Bir ufak ağrısı ile doktoru bir bulanlara bedel; doktordan uzak kalışına bayılıyorum. Ömür boyu hasta birisinin Optalidon gibi bir iki ilaç dışında kendi kendisinin doktoru olan bu tevekkül yaşayışa bayılıyorum.

Haa... unutmadan... başka ismleri/imzaları da var.

Meselâ şu imzaya bakar mısınız: Ebu Lâşey...

Şeysizliğin babası...

Kendisini sıfırlaması yani... Kırk yıllık tahsilimde dört kelime öğrendim diyen birisi: acz, fakr, şefkat, tefekkür.

Zenginlik, güç, öfke, inat gösterisi yapılan bir zamanda Ebu Lâşey gibi bir imza...

Garip; değil mi! Bir diğer adı/imzası da zaten Garibüzzaman. Zamanın garibi yani teki yani ötekine ben-ze-me-ye-ni...

Bu enaniyet, ego, gurur, ben ben, tekebbür/kibir çağında, böyle bir imzayı elbise gibi giyiniyor: Ebu Lâşey.

Ufacık sepetiyle gezen, gezdirilen yani hapislere, sürgünlere gönderilen bir adama; bir de devlet mevlet mi kuracaksın yollu davalar açmak; davasızların davasını ve deva bulmazlığını ortaya koyuyordu bu arada.

Pes yani!

Said Nursî; devlet kuracak, ha! Devlet nasıl kurulur, bilmeyenlerin; ve dahi devlet olamamışların suçlamasından başka neydi ki bu!

Said Nursî’nin kendisi devletti. Devlet; dersaadet/saadet yeri demekti. Dertlere çözüm bulmaktı. Geleni boş göndermemekti.

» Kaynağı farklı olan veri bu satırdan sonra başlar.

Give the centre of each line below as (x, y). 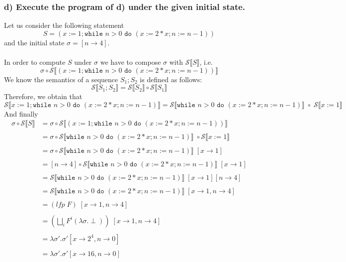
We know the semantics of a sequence (61, 79)
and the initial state (34, 42)
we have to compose (130, 62)
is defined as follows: (171, 79)
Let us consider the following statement (64, 25)
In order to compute (35, 62)
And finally (21, 113)
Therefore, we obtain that (43, 96)

Yoksa yazar mıydı kapısına: 

“Her suale cevap verilir; kimseye sual sorulmaz!” diye!

...ve samimiyetle/samimi niyetle yanına gelen huzurlanır, nurlanır giderdi. 

Said Nursî’ye boş gelen dolu giderdi.

Yoksa ne işi vardı Necip Fazıl’ın, İlhami Soysal’ın Said Nursî’nin yanında! İkisine de talebeliğini kabul ettiğini söyler. 

Makamına bayılıyorum. Ağaçların tepelerinde kulübecikler... 

Onu bile kendisine çok gördüler ki; ağaçların tepesine kurduğu Çam Dağındaki çam ve katran makamını da kesip attılar.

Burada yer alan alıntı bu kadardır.